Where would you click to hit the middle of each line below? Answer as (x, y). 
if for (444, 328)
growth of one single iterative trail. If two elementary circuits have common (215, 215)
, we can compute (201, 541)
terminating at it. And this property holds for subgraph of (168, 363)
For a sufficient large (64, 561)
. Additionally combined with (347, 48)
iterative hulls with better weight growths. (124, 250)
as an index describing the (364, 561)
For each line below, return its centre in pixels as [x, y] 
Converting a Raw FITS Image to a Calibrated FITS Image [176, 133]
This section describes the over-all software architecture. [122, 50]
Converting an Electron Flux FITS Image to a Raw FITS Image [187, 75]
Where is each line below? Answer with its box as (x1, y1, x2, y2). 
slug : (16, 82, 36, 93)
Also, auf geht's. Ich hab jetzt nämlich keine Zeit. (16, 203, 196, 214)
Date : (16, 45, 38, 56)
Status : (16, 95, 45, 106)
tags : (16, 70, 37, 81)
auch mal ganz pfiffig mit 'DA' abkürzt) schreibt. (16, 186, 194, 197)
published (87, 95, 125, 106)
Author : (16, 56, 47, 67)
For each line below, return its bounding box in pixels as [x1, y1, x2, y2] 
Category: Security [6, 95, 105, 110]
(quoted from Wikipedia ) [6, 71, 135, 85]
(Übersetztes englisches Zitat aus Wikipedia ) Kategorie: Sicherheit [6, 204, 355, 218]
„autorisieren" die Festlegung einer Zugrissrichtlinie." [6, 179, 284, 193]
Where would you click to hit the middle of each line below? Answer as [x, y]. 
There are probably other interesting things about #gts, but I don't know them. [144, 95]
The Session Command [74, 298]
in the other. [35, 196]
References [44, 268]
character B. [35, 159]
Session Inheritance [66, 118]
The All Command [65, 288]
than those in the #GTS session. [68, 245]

BRIEF: Transcribe the whole listing with nothing added or left out.

ANSWER FOR THE TASK:
Where would you click to hit the middle of each line below? Answer as (x, y). 
if for (444, 328)
growth of one single iterative trail. If two elementary circuits have common (215, 215)
, we can compute (201, 541)
terminating at it. And this property holds for subgraph of (168, 363)
For a sufficient large (64, 561)
. Additionally combined with (347, 48)
iterative hulls with better weight growths. (124, 250)
as an index describing the (364, 561)
For each line below, return its centre in pixels as [x, y] 
Converting a Raw FITS Image to a Calibrated FITS Image [176, 133]
This section describes the over-all software architecture. [122, 50]
Converting an Electron Flux FITS Image to a Raw FITS Image [187, 75]
Where is each line below? Answer with its box as (x1, y1, x2, y2). 
slug : (16, 82, 36, 93)
Also, auf geht's. Ich hab jetzt nämlich keine Zeit. (16, 203, 196, 214)
Date : (16, 45, 38, 56)
Status : (16, 95, 45, 106)
tags : (16, 70, 37, 81)
auch mal ganz pfiffig mit 'DA' abkürzt) schreibt. (16, 186, 194, 197)
published (87, 95, 125, 106)
Author : (16, 56, 47, 67)
For each line below, return its bounding box in pixels as [x1, y1, x2, y2] 
Category: Security [6, 95, 105, 110]
(quoted from Wikipedia ) [6, 71, 135, 85]
(Übersetztes englisches Zitat aus Wikipedia ) Kategorie: Sicherheit [6, 204, 355, 218]
„autorisieren" die Festlegung einer Zugrissrichtlinie." [6, 179, 284, 193]
Where would you click to hit the middle of each line below? Answer as [x, y]. 
There are probably other interesting things about #gts, but I don't know them. [144, 95]
The Session Command [74, 298]
in the other. [35, 196]
References [44, 268]
character B. [35, 159]
Session Inheritance [66, 118]
The All Command [65, 288]
than those in the #GTS session. [68, 245]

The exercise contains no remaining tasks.